Devinsky Orrin, Friedman Daniel, Cheng Jocelyn Y, Moffatt Ellen, Kim Anthony, Tseng Zian H
From the Department of Neurology (O.D., D.F., J.Y.C.), Epilepsy Center, NYU School of Medicine; and Department of Pathology (E.M.), Department of Neurology (A.K.), and Electrophysiology and Arrhythmia Service (Z.H.T.), Department of Medicine, UCSF School of Medicine.
Neurology. 2017 Aug 29;89(9):886-892. doi: 10.1212/WNL.0000000000004292. Epub 2017 Aug 2.
To determine the definite and potential frequency of seizures and epilepsy as a cause of death (COD) and how often this goes unrecognized.

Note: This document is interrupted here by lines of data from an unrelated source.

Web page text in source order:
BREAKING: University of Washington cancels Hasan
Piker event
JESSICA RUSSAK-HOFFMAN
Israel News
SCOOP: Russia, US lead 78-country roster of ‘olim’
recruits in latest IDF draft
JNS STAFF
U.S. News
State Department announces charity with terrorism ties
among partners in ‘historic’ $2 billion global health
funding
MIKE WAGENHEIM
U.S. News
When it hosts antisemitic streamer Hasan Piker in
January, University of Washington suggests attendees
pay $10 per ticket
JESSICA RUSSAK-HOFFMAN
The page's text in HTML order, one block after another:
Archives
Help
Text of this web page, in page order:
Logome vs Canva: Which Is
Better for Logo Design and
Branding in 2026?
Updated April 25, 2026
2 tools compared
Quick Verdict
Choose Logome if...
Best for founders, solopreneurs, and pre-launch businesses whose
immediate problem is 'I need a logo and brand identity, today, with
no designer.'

Prospective determination of seizures or epilepsy and final COD for individuals aged 18-90 years with out-of-hospital sudden cardiac deaths (SCDs) from the population-based San Francisco POST SCD Study. We compared prospective seizure or epilepsy diagnosis and final COD as adjudicated by a multidisciplinary committee (pathologists, electrophysiologists, and a vascular neurologist) vs retrospective adjudication by 2 epileptologists with expertise in seizure-related mortality.

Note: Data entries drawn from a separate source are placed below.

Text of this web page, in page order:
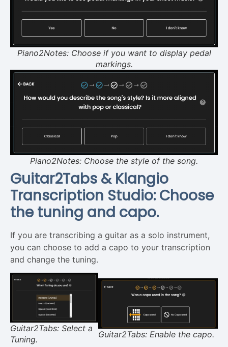
Piano2Notes: Choose if you want to display pedal
markings.
Piano2Notes: Choose the style of the song.
Guitar2Tabs & Klangio
Transcription Studio: Choose
the tuning and capo.
If you are transcribing a guitar as a solo instrument,
you can choose to add a capo to your transcription
and change the tuning.
Guitar2Tabs: Select a
Tuning.
Guitar2Tabs: Enable the capo.
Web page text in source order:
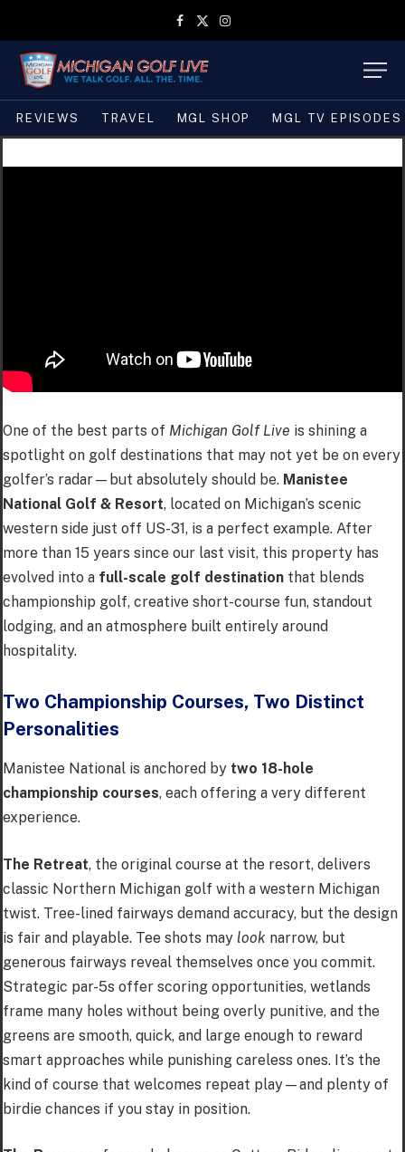
Facebook
X
Instagram
REVIEWS TRAVEL MGL SHOP MGL TV EPISODES
One of the best parts of Michigan Golf Live is shining a
spotlight on golf destinations that may not yet be on every
golfer’s radar—but absolutely should be. Manistee
National Golf & Resort, located on Michigan’s scenic
western side just off US-31, is a perfect example. After
more than 15 years since our last visit, this property has
evolved into a full-scale golf destinationthat blends
championship golf, creative short-course fun, standout
lodging, and an atmosphere built entirely around
hospitality.
Two Championship Courses, Two Distinct
Personalities
Manistee National is anchored by two 18-hole
championship courses, each offering a very different
experience.
The Retreat, the original course at the resort, delivers
classic Northern Michigan golf with a western Michigan
twist. Tree-lined fairways demand accuracy, but the design
is fair and playable. Tee shots may looknarrow, but
generous fairways reveal themselves once you commit.
Strategic par-5s offer scoring opportunities, wetlands
frame many holes without being overly punitive, and the
greens are smooth, quick, and large enough to reward
smart approaches while punishing careless ones. It’s the
kind of course that welcomes repeat play—and plenty of
birdie chances if you stay in position.

Of 541 SCDs identified during the 37-month study period (mean age 62.8 years, 69% men), 525 (97%) were autopsied; 39/525 (7.4%) had seizures or epilepsy (mean age: 58 years, range: 27-92; 67% men), comprising 17% of 231 nonarrhythmic sudden deaths. The multidisciplinary team identified 15 cases of epilepsy, 6 sudden unexpected deaths in epilepsy (SUDEPs), and no deaths related to acute symptomatic seizures. The epileptologists identified 25 cases of epilepsy and 8 definite SUDEPs, 10 possible SUDEPs, and 5 potential cases of acute symptomatic seizures as a COD.

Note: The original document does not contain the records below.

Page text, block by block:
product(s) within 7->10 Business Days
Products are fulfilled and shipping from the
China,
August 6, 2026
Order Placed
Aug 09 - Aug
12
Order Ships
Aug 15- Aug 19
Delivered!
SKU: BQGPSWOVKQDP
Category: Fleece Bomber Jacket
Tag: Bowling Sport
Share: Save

Among the 25 patients identified with epilepsy by the epileptologists, they found definite or possible SUDEP in 72% (18/25) vs 24% (6/25) by the multidisciplinary group (6/15 cases they identified with epilepsy). The epileptologists identified acute symptomatic seizures as a potential COD in 5/14 patients with alcohol-related seizures. Epilepsy is underdiagnosed among decedents. Among patients with seizures and epilepsy who die suddenly, seizures and SUDEP often go unrecognized as a potential or definite COD.
确定癫痫发作和癫痫作为死亡原因(COD)的确切和潜在发生率,以及其未被识别的频率。
基于人群的旧金山POST心脏性猝死研究对18至90岁院外心脏性猝死(SCD)个体的癫痫发作或癫痫及最终COD进行前瞻性判定。我们比较了多学科委员会(病理学家、电生理学家和血管神经学家)判定的前瞻性癫痫发作或癫痫诊断及最终COD与两名具有癫痫相关死亡率专业知识的癫痫专家的回顾性判定结果。
在37个月的研究期间确定的541例SCD中(平均年龄62.8岁,69%为男性),525例(97%)进行了尸检;39/525例(7.4%)有癫痫发作或癫痫(平均年龄:58岁,范围:27 - 92岁;67%为男性),占231例非心律失常性猝死的17%。多学科团队确定了15例癫痫、6例癫痫性意外猝死(SUDEP),且无与急性症状性癫痫发作相关的死亡。癫痫专家确定了25例癫痫、8例明确的SUDEP、10例可能的SUDEP以及5例可能的急性症状性癫痫发作作为COD。
在癫痫专家确定的25例癫痫患者中,他们发现明确或可能的SUDEP占72%(18/25),而多学科小组为24%(6/25)(他们确定的15例癫痫病例中有6例)。癫痫专家在5/14例与酒精相关癫痫发作的患者中确定急性症状性癫痫发作是潜在的COD。癫痫在死者中诊断不足。在突然死亡的癫痫发作和癫痫患者中癫痫发作和SUDEP常未被识别为潜在或明确的COD。